There are virtually no private investors willing to back new reactor construction. There are no private insurers willing to take the risk on operating reactors. There is no place to store the radioactive wastes they generate.

Meanwhile, there is plenty of private financing available for solar plants, as formerly coal-smoking Cobb EMC has just demonstrated.

It’s time for Southern Company and Georgia Power to do what Cobb EMC and Austin Energy already did: stop opposing solar power and move ahead full speed with clean solar and wind for jobs, energy independence, and profit!

By stopping CWIP, we can stop Southern Company’s new Vogtle nukes, and that will stop the ill-advised post-Fukushima flood of new reactors. And maybe there’s a faster path: stop the construction loan guarantee.

But the lynchpin is Vogtle. The construction loan guarantee program got $18.5 billion from George W. Bush in 2005. With the industry in deepening chaos, it took until last year for a president to designate less than half that money. For the first time in years, there is no Executive or Congressional request to put more money into the fund.

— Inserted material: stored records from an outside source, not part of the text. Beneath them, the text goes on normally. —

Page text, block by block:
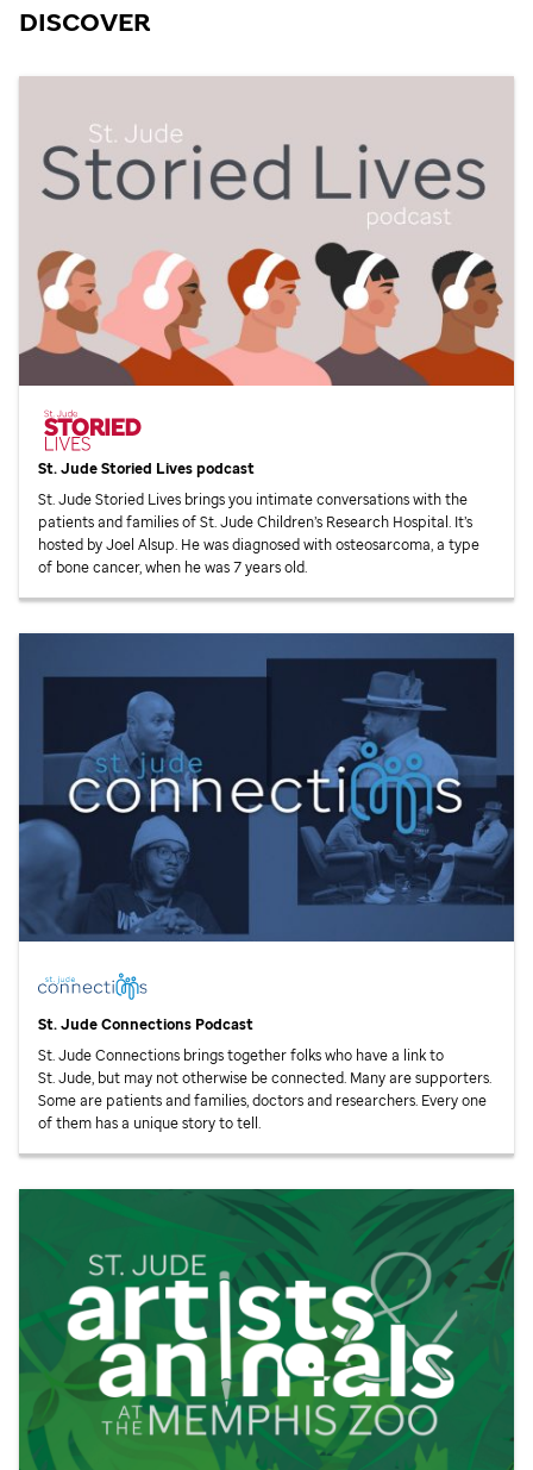
DISCOVER
St. JudeStoried Lives podcast
St. JudeStoried Lives brings you intimate conversations with the
patients and families ofSt. JudeChildren’s Research Hospital. It’s
hosted by Joel Alsup. He was diagnosed with osteosarcoma, a type
of bone cancer, when he was 7 years old.
St. JudeConnections Podcast
St. JudeConnections brings together folks who have a link to
St. Jude, but may not otherwise be connected. Many are supporters.
Some are patients and families, doctors and researchers. Every one
of them has a unique story to tell.

The French National Utility EDF did step forward to get funding for Maryland’s proposed Calvert Cliffs project. But haggling over terms contributed to its demise.

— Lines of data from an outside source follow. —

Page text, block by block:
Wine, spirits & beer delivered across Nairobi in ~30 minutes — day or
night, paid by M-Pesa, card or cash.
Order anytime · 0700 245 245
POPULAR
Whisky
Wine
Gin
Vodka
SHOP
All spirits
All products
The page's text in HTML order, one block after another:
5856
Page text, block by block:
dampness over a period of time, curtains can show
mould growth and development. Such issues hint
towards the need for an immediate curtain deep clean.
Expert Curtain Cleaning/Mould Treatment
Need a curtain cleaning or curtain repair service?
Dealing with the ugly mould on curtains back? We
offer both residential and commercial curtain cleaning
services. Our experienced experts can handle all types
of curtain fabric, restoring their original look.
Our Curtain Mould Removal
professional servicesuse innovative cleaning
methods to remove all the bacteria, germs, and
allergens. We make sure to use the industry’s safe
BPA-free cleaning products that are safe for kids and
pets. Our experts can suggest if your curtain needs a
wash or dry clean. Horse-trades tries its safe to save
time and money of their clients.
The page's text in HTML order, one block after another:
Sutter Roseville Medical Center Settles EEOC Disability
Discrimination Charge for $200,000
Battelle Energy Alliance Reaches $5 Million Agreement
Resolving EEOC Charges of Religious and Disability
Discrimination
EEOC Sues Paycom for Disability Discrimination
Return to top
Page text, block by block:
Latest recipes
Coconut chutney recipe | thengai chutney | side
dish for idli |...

Now Southern faces the same abyss. It refuses what the mortgage community would consider a normal 20% downpayment on its taxpayer-funded loan. Southern wants to put virtually none of its own money into the project, leaving the radioactive gamble totally to the public.

That’s not just Georgia Power customers: taxpayers throughout Georgia and the U.S. would be stuck paying not just for the main loan guarantee, but even for Southern Company’s 20% down payment. Does that seem right to you?

But the Office of Management and Budget is apparently demanding something more reasonable. Obama holds the key. It’s our job to make him turn it in a green direction….

But killing this loan guarantee package could finally kill the prospect of new reactors in the US. The astonishing rise of Solartopian green technologies has far outstripped atomic energy in the marketplace. Every delay deeply diminishes the possibility of building more of these profoundly uneconomic anachronisms.

Come on, Southern Company! It’s time to stop sucking up public funds for a failed business model. Help your offshoot Georgia Power join Austin Energy and Cobb EMC in a real solar future.